Yesterday was a medium productive day. I’m starting to think that I need to adjust my writing goals because I never reach them. So I decided to write 500 words a day every day in January. I can write more but I don’t have to. Since that takes me about fifteen minutes it should be doable. But then I always say that. We’ll see.
Last night I decided that I wanted sleep more than writing and turned the lights off at nine. I slept like a log until my alarm went off at 6.30. It was glorious.
Today there will be a lot of grocery shopping (I even went out for milk before breakfast), and some strength training (it’ll be interesting to see what will prevent us from doing that today), and a bit of writing, and practice and such, and maybe a little sewing as well. But then I’ve been saying that for weeks now and there hasn’t been any. Funny, how the sewing machine never unpacks itself.

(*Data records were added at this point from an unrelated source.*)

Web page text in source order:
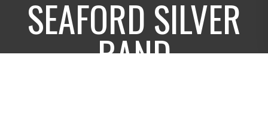
SEAFORD SILVER
BAND
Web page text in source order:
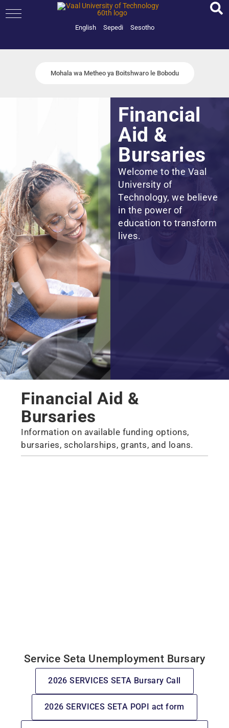
to
English Sepedi Sesotho
Mohala wa Metheo ya Boitshwaro le Bobodu
Financial
Aid &
Bursaries
Welcome to the Vaal
University of
Technology, we believe
in the power of
education to transform
lives.
Financial Aid &
Bursaries
Information on available funding options,
bursaries, scholarships, grants, and loans.
Service Seta Unemployment Bursary
2026 SERVICES SETA Bursary Call
2026 SERVICES SETA POPI act form
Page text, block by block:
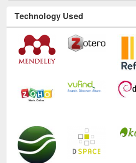
Technology Used
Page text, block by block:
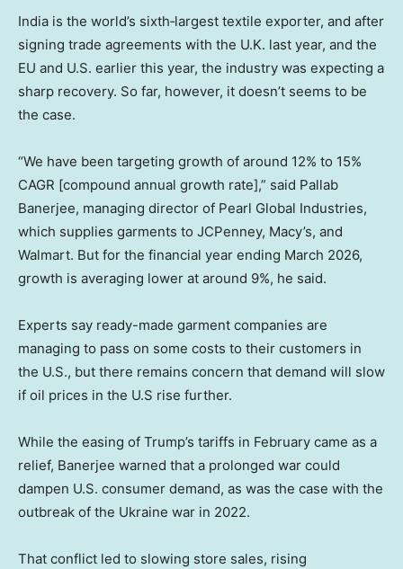
India is the world’s sixth‑largest textile exporter, and after
signing trade agreements with the U.K. last year, and the
EU and U.S. earlier this year, the industry was expecting a
sharp recovery. So far, however, it doesn’t seems to be
the case.
“We have been targeting growth of around 12% to 15%
CAGR [compound annual growth rate],” said Pallab
Banerjee, managing director of Pearl Global Industries,
which supplies garments to JCPenney, Macy’s, and
Walmart. But for the financial year ending March 2026,
growth is averaging lower at around 9%, he said.
Experts say ready-made garment companies are
managing to pass on some costs to their customers in
the U.S., but there remains concern that demand will slow
if oil prices in the U.S rise further.
While the easing of Trump’s tariffs in February came as a
relief, Banerjee warned that a prolonged war could
dampen U.S. consumer demand, as was the case with the
outbreak of the Ukraine war in 2022.
That conflict led to slowing store sales, rising
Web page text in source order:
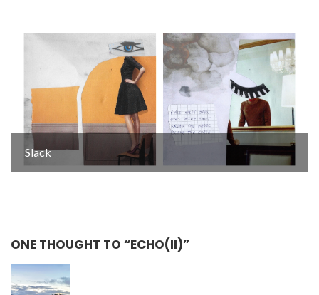
Slack
ONE THOUGHT TO “ECHO(II)”
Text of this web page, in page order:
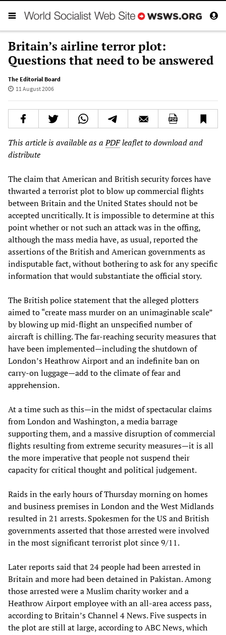
Britain’s airline terror plot:
Questions that need to be answered
The Editorial Board
11 August 2006
This article is available as aPDFleaflet to download and
distribute
The claim that American and British security forces have
thwarted a terrorist plot to blow up commercial flights
between Britain and the United States should not be
accepted uncritically. It is impossible to determine at this
point whether or not such an attack was in the offing,
although the mass media have, as usual, reported the
assertions of the British and American governments as
indisputable fact, without bothering to ask for any specific
information that would substantiate the official story.
The British police statement that the alleged plotters
aimed to “create mass murder on an unimaginable scale”
by blowing up mid-flight an unspecified number of
aircraft is chilling. The far-reaching security measures that
have been implemented—including the shutdown of
London’s Heathrow Airport and an indefinite ban on
carry-on luggage—add to the climate of fear and
apprehension.
At a time such as this—in the midst of spectacular claims
from London and Washington, a media barrage
supporting them, and a massive disruption of commercial
flights resulting from extreme security measures—it is all
the more imperative that people not suspend their
capacity for critical thought and political judgement.
Raids in the early hours of Thursday morning on homes
and business premises in London and the West Midlands
resulted in 21 arrests. Spokesmen for the US and British
governments asserted that those arrested were involved
in the most significant terrorist plot since 9/11.
Later reports said that 24 people had been arrested in
Britain and more had been detained in Pakistan. Among
those arrested were a Muslim charity worker and a
Heathrow Airport employee with an all-area access pass,
according to Britain’s Channel 4 News. Five suspects in
the plot are still at large, according to ABC News, which

I’d think that if I only had a dedicated place for sewing, things would be much better but I know that’s not true. You know how people always tell you to do things like put on your workout clothes first thing in the morning to make it easier to exercise? Every single time I do that I end up not exercising. My husband and I have found the same to be true when teaching. Every single time you prepare for a lesson in some special way and set everything up just so the student will cancel.
One explanation for the workout clothes thing might be that my unconscious thinks that wearing the clothes was already enough. Like when you visualize an achievement like how you will be feeling after finishing your novel your mind will go all, „Oh, good, we’ve done that already.“ Which is why you should visualize how you do something, and how you deal with obstacles and unexpected things.
As you can tell I’m all about planning and thinking and goal-setting these days.
All while feeling like I’d rather crawl back into bed. This fatigue is driving me a bit nuts I have to say.
Thirteen days until the next doctor’s appointment.